Production of plasminogen activator inhibitor-1 (PAI-1) from BEAS-2B cells after incubation with stimulated LAD2 supernatants. (A) BEAS-2B cells were stimulated with substance P (SP) and compound 48/80 for 16 hours, and PAI-1 levels were measured by ELISA (direct stimulation). LAD2 cells were stimulated with SP, compound 48/80 (48/80), and human IgE receptor cross-linking for 24 hours, and supernatants were collected. BEAS-2B cells were incubated with the LAD2 supernatants for 16 hours (activated mast cell [MC] supernatants). Data represent means ± SE of four independent experiments performed in duplicate. *P < 0.01, **P < 0.05, and ***P < 0.005 by Student’s t test. (B) LAD2 cells were stimulated with IgE receptor cross-linking for 0.5, 8, or 24 hours, and supernatants were collected. BEAS-2B cells were incubated with the LAD2 supernatants for 16 hours. Data represent means ± SE of four independent experiments performed in duplicate. *P < 0.05 by Student’s t test.

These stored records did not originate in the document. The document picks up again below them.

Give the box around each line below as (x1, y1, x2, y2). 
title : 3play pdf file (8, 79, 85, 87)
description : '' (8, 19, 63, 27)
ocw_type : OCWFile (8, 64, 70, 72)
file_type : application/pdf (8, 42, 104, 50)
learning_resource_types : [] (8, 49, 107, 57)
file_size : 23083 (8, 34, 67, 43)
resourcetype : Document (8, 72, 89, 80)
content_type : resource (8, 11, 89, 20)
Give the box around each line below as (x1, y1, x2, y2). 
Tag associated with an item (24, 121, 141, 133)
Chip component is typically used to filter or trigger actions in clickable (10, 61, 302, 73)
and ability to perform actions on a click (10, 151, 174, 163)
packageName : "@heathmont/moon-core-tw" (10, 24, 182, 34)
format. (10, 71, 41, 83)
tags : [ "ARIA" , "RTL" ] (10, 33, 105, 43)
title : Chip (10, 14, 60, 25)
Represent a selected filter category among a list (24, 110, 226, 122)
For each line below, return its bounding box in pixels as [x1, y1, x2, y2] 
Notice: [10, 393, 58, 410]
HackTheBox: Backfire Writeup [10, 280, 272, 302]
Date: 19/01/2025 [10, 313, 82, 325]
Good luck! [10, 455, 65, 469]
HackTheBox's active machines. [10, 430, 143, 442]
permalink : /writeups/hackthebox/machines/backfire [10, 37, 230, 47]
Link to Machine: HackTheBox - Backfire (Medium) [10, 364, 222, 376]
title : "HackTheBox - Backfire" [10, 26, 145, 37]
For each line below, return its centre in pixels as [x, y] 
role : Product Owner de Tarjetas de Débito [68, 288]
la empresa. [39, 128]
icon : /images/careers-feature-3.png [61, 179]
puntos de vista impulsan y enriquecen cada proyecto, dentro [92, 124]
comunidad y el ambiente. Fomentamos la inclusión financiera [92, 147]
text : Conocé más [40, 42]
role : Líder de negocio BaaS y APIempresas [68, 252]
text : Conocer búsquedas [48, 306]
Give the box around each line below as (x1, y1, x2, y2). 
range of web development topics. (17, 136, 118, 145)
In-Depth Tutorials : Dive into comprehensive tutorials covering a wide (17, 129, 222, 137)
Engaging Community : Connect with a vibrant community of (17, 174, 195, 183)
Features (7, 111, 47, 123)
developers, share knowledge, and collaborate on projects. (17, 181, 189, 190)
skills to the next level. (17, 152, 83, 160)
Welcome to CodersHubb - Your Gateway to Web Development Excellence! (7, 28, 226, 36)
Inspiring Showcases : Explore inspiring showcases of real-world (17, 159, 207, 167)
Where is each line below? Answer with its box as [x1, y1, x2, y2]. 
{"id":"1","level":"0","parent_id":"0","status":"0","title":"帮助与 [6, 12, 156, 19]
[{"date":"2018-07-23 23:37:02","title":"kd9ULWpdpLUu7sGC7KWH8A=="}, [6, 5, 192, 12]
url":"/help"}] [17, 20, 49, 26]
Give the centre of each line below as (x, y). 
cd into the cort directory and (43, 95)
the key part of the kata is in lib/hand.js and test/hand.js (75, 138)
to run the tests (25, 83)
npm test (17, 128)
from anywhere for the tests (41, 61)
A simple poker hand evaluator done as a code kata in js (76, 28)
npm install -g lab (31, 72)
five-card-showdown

Time Course of PAI-1 Production from Bronchial ECs after Incubation with IgE-Stimulated MC Supernatants

IgE crosslinking is a physiologic stimulus and the most important mechanism of MC activation in allergic diseases, including asthma. Thus, we further investigated the time course of PAI-1 production induced in BEAS-2B by MC mediators derived by IgE stimulation. LAD2 cells were sensitized with IgE and then stimulated with IgE receptor cross-linking using anti-IgE for 30 minutes, 8 hours, or 24 hours. Supernatants were collected from the resting and stimulated MCs. BEAS-2B cells were incubated with MC supernatants for 16 hours. When supernatants from MCs stimulated with IgE/anti-IgE for 30 minutes, 8 hours, or 24 hours were added to BEAS-2B, there was significant enhancement of PAI-1 production (110.9 ± 11.6 ng/ml baseline versus 160.0 ± 8.0, 188.0 ± 19.9, and 193.2 ± 17.9, respectively [n = 4]; P < 0.05 in all cases) (Figure 1B).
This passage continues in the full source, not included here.